> Data for review:
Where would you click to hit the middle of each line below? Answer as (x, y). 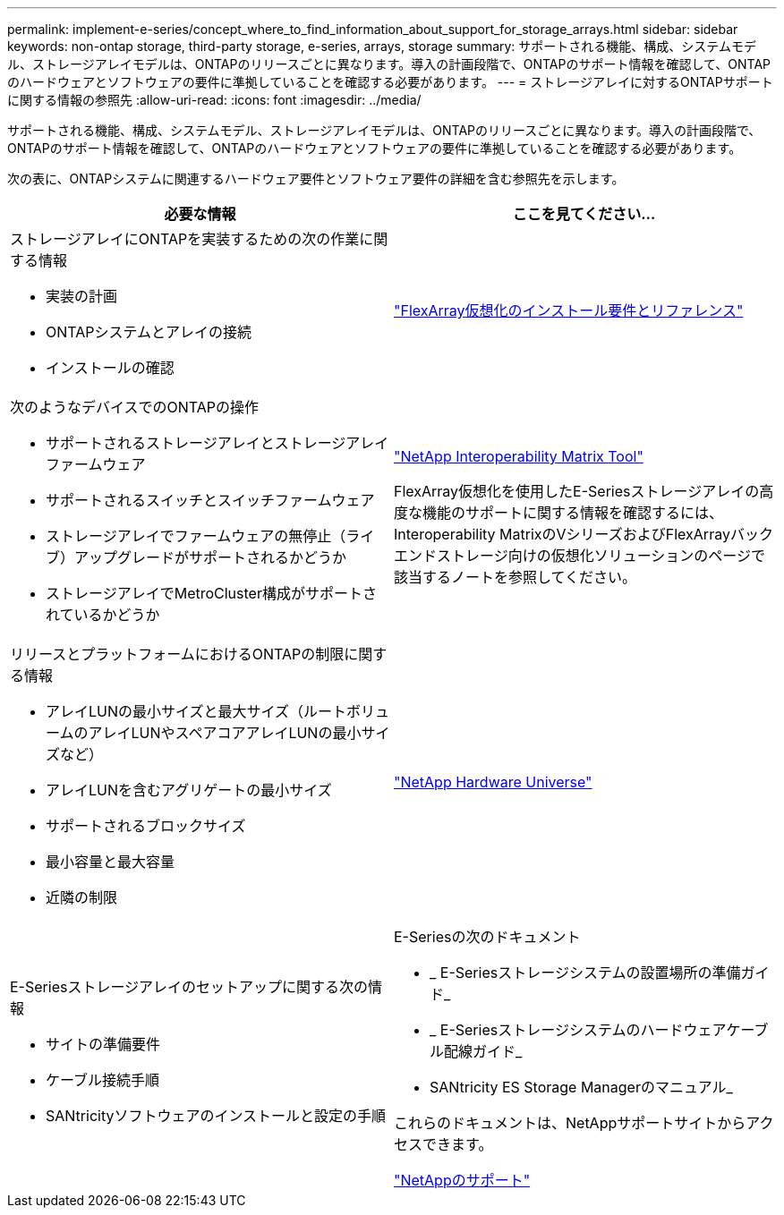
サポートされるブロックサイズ (146, 826)
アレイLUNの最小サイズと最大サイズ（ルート (196, 711)
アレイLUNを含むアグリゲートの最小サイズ (189, 790)
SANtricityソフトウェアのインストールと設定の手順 (216, 1116)
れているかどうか (103, 615)
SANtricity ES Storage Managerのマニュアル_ (581, 1087)
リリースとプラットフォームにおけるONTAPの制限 (177, 654)
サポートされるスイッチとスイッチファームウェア (210, 500)
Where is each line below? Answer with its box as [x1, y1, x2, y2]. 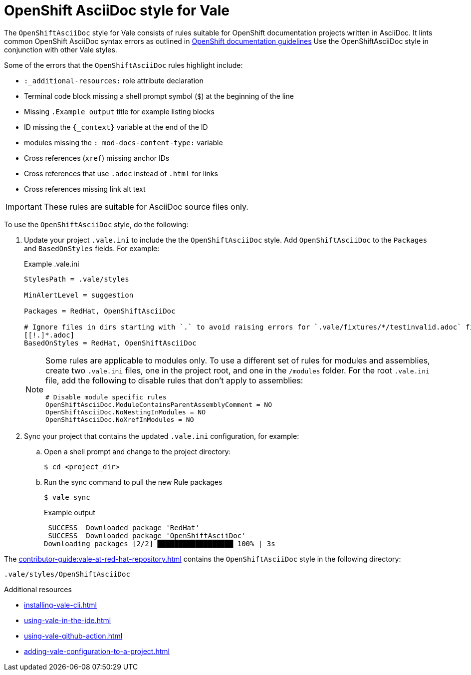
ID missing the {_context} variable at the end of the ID [24, 122, 208, 131]
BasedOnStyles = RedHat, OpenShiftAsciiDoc [24, 338, 197, 347]
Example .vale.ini [24, 259, 79, 268]
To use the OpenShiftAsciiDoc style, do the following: [4, 220, 189, 229]
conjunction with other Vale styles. [4, 45, 117, 54]
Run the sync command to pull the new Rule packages [44, 477, 223, 486]
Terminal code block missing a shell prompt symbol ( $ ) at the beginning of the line [24, 91, 294, 100]
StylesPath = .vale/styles [24, 275, 129, 283]
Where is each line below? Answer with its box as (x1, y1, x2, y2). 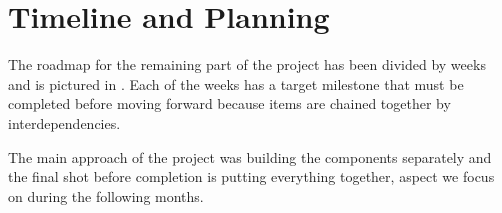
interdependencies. (8, 112, 121, 133)
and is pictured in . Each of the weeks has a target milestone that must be (8, 73, 464, 94)
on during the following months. (8, 185, 204, 206)
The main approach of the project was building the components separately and (8, 146, 492, 167)
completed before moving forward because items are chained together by (8, 93, 451, 114)
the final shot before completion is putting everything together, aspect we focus (8, 166, 495, 187)
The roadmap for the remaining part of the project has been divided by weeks (8, 54, 486, 75)
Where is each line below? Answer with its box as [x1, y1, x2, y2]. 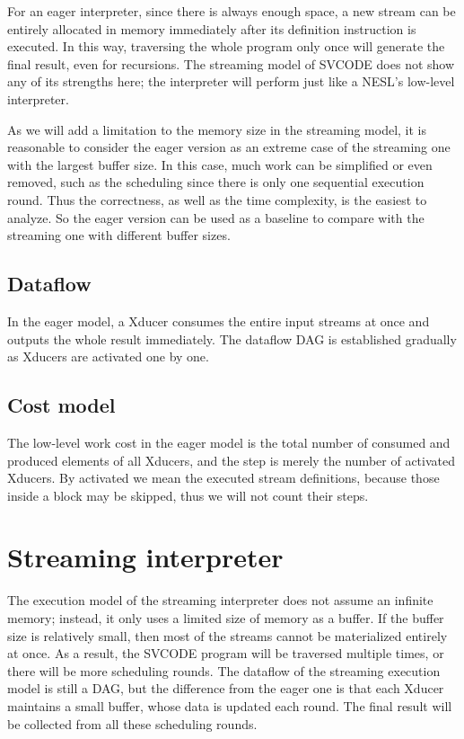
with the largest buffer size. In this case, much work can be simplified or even [7, 155, 433, 174]
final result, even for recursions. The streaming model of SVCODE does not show [7, 54, 455, 73]
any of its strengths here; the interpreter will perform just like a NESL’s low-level [7, 72, 455, 91]
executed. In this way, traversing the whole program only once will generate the [7, 37, 445, 56]
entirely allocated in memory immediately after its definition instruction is [7, 19, 416, 38]
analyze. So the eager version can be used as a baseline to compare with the [7, 208, 425, 227]
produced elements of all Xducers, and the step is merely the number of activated [7, 450, 455, 469]
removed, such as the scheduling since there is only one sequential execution [7, 173, 425, 191]
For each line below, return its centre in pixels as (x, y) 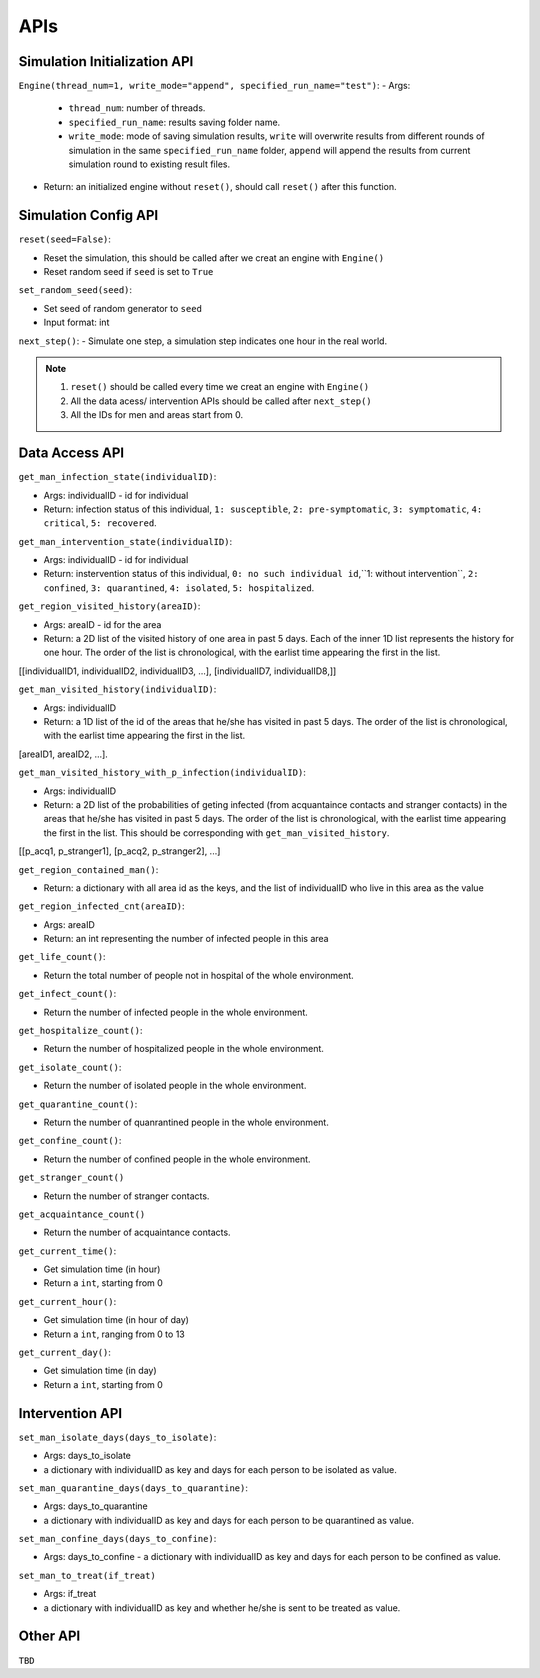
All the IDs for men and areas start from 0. (157, 415)
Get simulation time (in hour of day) (116, 1320)
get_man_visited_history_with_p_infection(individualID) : (162, 772)
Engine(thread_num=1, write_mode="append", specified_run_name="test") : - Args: (214, 86)
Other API (49, 1636)
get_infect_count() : (67, 994)
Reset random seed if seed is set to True (128, 272)
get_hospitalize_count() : (80, 1031)
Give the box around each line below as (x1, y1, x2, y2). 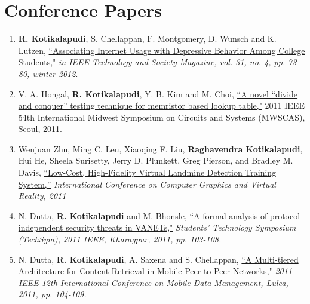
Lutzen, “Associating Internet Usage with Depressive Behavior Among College (18, 44, 305, 56)
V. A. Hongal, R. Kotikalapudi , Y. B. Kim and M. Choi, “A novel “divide (18, 87, 298, 100)
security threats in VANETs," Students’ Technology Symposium (66, 221, 296, 234)
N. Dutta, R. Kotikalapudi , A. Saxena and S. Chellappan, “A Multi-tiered (18, 253, 299, 265)
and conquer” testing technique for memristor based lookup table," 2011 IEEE (18, 99, 305, 112)
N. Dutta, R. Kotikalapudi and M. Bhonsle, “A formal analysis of (18, 209, 268, 222)
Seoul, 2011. (18, 122, 62, 135)
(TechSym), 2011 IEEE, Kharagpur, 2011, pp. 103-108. (18, 233, 222, 245)
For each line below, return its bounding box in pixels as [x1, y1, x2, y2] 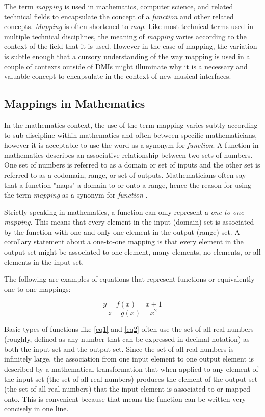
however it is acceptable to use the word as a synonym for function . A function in [4, 140, 259, 150]
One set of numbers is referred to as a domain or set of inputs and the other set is [4, 159, 260, 170]
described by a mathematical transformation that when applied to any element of [4, 363, 258, 374]
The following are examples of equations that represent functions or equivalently [4, 273, 255, 284]
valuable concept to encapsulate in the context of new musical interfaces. [4, 71, 231, 81]
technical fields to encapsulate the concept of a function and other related [4, 11, 234, 21]
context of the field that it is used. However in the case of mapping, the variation [4, 41, 257, 51]
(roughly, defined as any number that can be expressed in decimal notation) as [4, 333, 250, 344]
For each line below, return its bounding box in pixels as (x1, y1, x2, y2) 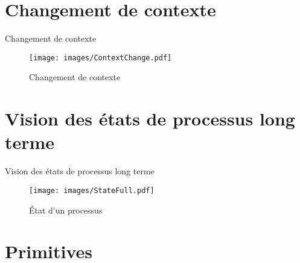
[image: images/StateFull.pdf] (29, 186, 155, 195)
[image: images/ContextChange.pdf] (29, 53, 172, 62)
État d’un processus (29, 203, 103, 216)
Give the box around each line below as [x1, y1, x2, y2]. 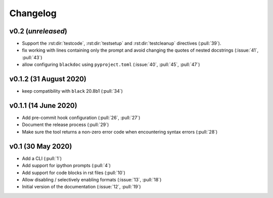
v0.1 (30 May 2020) [9, 142, 72, 150]
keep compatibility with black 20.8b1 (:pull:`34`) [22, 88, 123, 94]
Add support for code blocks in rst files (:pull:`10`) [22, 170, 126, 176]
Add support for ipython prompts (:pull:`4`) [22, 163, 111, 169]
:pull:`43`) [22, 54, 42, 60]
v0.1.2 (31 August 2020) [9, 75, 87, 84]
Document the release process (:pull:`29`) [22, 122, 109, 128]
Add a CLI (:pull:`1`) [22, 155, 62, 162]
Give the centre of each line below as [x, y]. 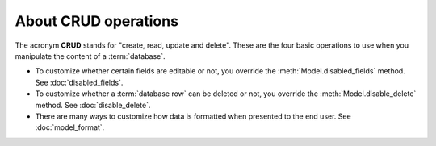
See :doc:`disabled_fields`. [79, 82]
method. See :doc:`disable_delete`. [93, 105]
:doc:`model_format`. [70, 127]
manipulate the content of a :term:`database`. [90, 56]
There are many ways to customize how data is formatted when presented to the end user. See [193, 116]
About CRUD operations [97, 21]
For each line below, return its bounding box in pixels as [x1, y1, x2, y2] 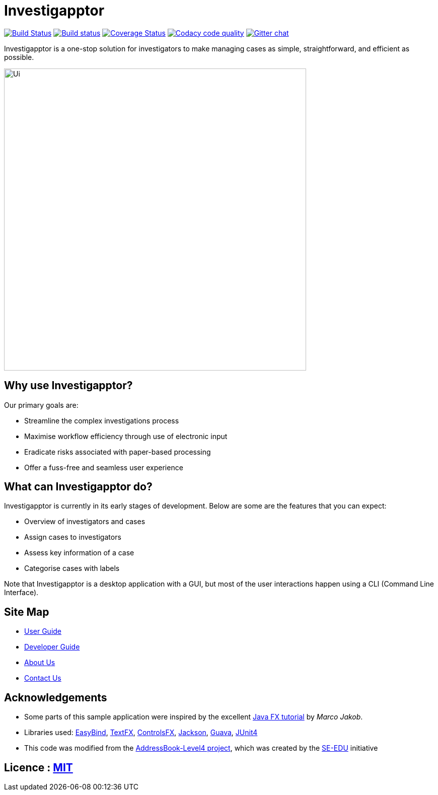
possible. [4, 52, 34, 61]
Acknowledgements [4, 691, 107, 704]
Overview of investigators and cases [24, 517, 145, 526]
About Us [24, 658, 55, 667]
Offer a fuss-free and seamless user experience [24, 463, 183, 472]
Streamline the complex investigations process [24, 416, 179, 425]
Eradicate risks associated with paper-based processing [24, 447, 211, 456]
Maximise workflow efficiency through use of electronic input [24, 431, 228, 441]
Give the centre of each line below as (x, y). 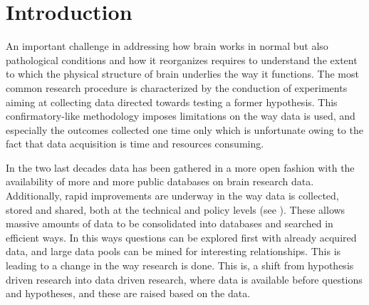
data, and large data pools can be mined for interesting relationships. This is (173, 251)
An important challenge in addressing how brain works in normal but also (167, 46)
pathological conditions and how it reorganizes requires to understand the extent (182, 60)
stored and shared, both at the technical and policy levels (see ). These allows (176, 209)
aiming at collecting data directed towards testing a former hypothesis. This (172, 102)
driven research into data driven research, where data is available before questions (184, 279)
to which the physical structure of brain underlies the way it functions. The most (182, 74)
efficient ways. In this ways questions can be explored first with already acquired (181, 237)
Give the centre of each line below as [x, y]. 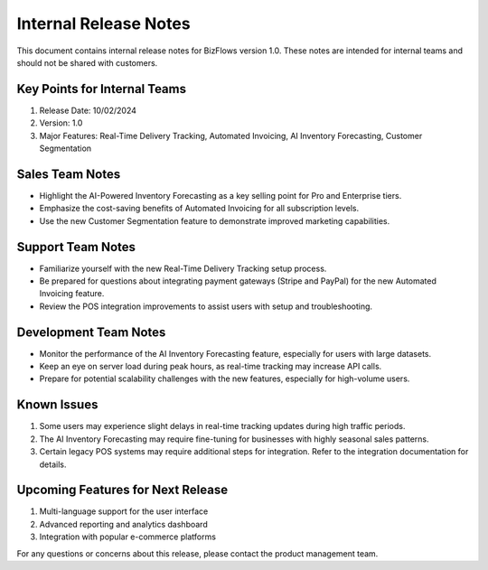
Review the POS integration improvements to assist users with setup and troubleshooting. [206, 306]
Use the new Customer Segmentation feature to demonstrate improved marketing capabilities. [215, 220]
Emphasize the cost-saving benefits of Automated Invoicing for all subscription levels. [199, 209]
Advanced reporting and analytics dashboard [123, 524]
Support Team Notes [76, 247]
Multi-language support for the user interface [124, 511]
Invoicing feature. [72, 294]
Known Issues [57, 405]

> Requirement:
All of the records above are to be printed exactly, with every picture omitted.

> Exercise output:
Where would you click to hit the middle of each line below? Answer as (x, y). 
サポートされるブロックサイズ (146, 826)
アレイLUNの最小サイズと最大サイズ（ルート (196, 711)
アレイLUNを含むアグリゲートの最小サイズ (189, 790)
SANtricityソフトウェアのインストールと設定の手順 (216, 1116)
れているかどうか (103, 615)
SANtricity ES Storage Managerのマニュアル_ (581, 1087)
リリースとプラットフォームにおけるONTAPの制限 (177, 654)
サポートされるスイッチとスイッチファームウェア (210, 500)
Where is each line below? Answer with its box as [x1, y1, x2, y2]. 
ID missing the {_context} variable at the end of the ID [24, 122, 208, 131]
BasedOnStyles = RedHat, OpenShiftAsciiDoc [24, 338, 197, 347]
Example .vale.ini [24, 259, 79, 268]
To use the OpenShiftAsciiDoc style, do the following: [4, 220, 189, 229]
conjunction with other Vale styles. [4, 45, 117, 54]
Run the sync command to pull the new Rule packages [44, 477, 223, 486]
Terminal code block missing a shell prompt symbol ( $ ) at the beginning of the line [24, 91, 294, 100]
StylesPath = .vale/styles [24, 275, 129, 283]
Where is each line below? Answer with its box as (x1, y1, x2, y2). 
interdependencies. (8, 112, 121, 133)
and is pictured in . Each of the weeks has a target milestone that must be (8, 73, 464, 94)
on during the following months. (8, 185, 204, 206)
The main approach of the project was building the components separately and (8, 146, 492, 167)
completed before moving forward because items are chained together by (8, 93, 451, 114)
the final shot before completion is putting everything together, aspect we focus (8, 166, 495, 187)
The roadmap for the remaining part of the project has been divided by weeks (8, 54, 486, 75)
Where is each line below? Answer with its box as [x1, y1, x2, y2]. 
with the largest buffer size. In this case, much work can be simplified or even [7, 155, 433, 174]
final result, even for recursions. The streaming model of SVCODE does not show [7, 54, 455, 73]
any of its strengths here; the interpreter will perform just like a NESL’s low-level [7, 72, 455, 91]
executed. In this way, traversing the whole program only once will generate the [7, 37, 445, 56]
entirely allocated in memory immediately after its definition instruction is [7, 19, 416, 38]
analyze. So the eager version can be used as a baseline to compare with the [7, 208, 425, 227]
produced elements of all Xducers, and the step is merely the number of activated [7, 450, 455, 469]
removed, such as the scheduling since there is only one sequential execution [7, 173, 425, 191]
For each line below, return its centre in pixels as (x, y) 
All the IDs for men and areas start from 0. (157, 415)
Get simulation time (in hour of day) (116, 1320)
get_man_visited_history_with_p_infection(individualID) : (162, 772)
Engine(thread_num=1, write_mode="append", specified_run_name="test") : - Args: (214, 86)
Other API (49, 1636)
get_infect_count() : (67, 994)
Reset random seed if seed is set to True (128, 272)
get_hospitalize_count() : (80, 1031)
Give the box around each line below as (x1, y1, x2, y2). 
Lutzen, “Associating Internet Usage with Depressive Behavior Among College (18, 44, 305, 56)
V. A. Hongal, R. Kotikalapudi , Y. B. Kim and M. Choi, “A novel “divide (18, 87, 298, 100)
security threats in VANETs," Students’ Technology Symposium (66, 221, 296, 234)
N. Dutta, R. Kotikalapudi , A. Saxena and S. Chellappan, “A Multi-tiered (18, 253, 299, 265)
and conquer” testing technique for memristor based lookup table," 2011 IEEE (18, 99, 305, 112)
N. Dutta, R. Kotikalapudi and M. Bhonsle, “A formal analysis of (18, 209, 268, 222)
Seoul, 2011. (18, 122, 62, 135)
(TechSym), 2011 IEEE, Kharagpur, 2011, pp. 103-108. (18, 233, 222, 245)
For each line below, return its bounding box in pixels as [x1, y1, x2, y2] 
however it is acceptable to use the word as a synonym for function . A function in [4, 140, 259, 150]
One set of numbers is referred to as a domain or set of inputs and the other set is [4, 159, 260, 170]
described by a mathematical transformation that when applied to any element of [4, 363, 258, 374]
The following are examples of equations that represent functions or equivalently [4, 273, 255, 284]
valuable concept to encapsulate in the context of new musical interfaces. [4, 71, 231, 81]
technical fields to encapsulate the concept of a function and other related [4, 11, 234, 21]
context of the field that it is used. However in the case of mapping, the variation [4, 41, 257, 51]
(roughly, defined as any number that can be expressed in decimal notation) as [4, 333, 250, 344]
For each line below, return its bounding box in pixels as (x1, y1, x2, y2) 
[image: images/StateFull.pdf] (29, 186, 155, 195)
[image: images/ContextChange.pdf] (29, 53, 172, 62)
État d’un processus (29, 203, 103, 216)
Give the box around each line below as [x1, y1, x2, y2]. 
v0.1 (30 May 2020) [9, 142, 72, 150]
keep compatibility with black 20.8b1 (:pull:`34`) [22, 88, 123, 94]
Add support for code blocks in rst files (:pull:`10`) [22, 170, 126, 176]
Add support for ipython prompts (:pull:`4`) [22, 163, 111, 169]
:pull:`43`) [22, 54, 42, 60]
v0.1.2 (31 August 2020) [9, 75, 87, 84]
Document the release process (:pull:`29`) [22, 122, 109, 128]
Add a CLI (:pull:`1`) [22, 155, 62, 162]
Give the centre of each line below as [x, y]. 
See :doc:`disabled_fields`. [79, 82]
method. See :doc:`disable_delete`. [93, 105]
:doc:`model_format`. [70, 127]
manipulate the content of a :term:`database`. [90, 56]
There are many ways to customize how data is formatted when presented to the end user. See [193, 116]
About CRUD operations [97, 21]
For each line below, return its bounding box in pixels as [x1, y1, x2, y2] 
possible. [4, 52, 34, 61]
Acknowledgements [4, 691, 107, 704]
Overview of investigators and cases [24, 517, 145, 526]
About Us [24, 658, 55, 667]
Offer a fuss-free and seamless user experience [24, 463, 183, 472]
Streamline the complex investigations process [24, 416, 179, 425]
Eradicate risks associated with paper-based processing [24, 447, 211, 456]
Maximise workflow efficiency through use of electronic input [24, 431, 228, 441]
Give the centre of each line below as (x, y). 
data, and large data pools can be mined for interesting relationships. This is (173, 251)
An important challenge in addressing how brain works in normal but also (167, 46)
pathological conditions and how it reorganizes requires to understand the extent (182, 60)
stored and shared, both at the technical and policy levels (see ). These allows (176, 209)
aiming at collecting data directed towards testing a former hypothesis. This (172, 102)
driven research into data driven research, where data is available before questions (184, 279)
to which the physical structure of brain underlies the way it functions. The most (182, 74)
efficient ways. In this ways questions can be explored first with already acquired (181, 237)
Give the centre of each line below as [x, y]. 
Review the POS integration improvements to assist users with setup and troubleshooting. [206, 306]
Use the new Customer Segmentation feature to demonstrate improved marketing capabilities. [215, 220]
Emphasize the cost-saving benefits of Automated Invoicing for all subscription levels. [199, 209]
Advanced reporting and analytics dashboard [123, 524]
Support Team Notes [76, 247]
Multi-language support for the user interface [124, 511]
Invoicing feature. [72, 294]
Known Issues [57, 405]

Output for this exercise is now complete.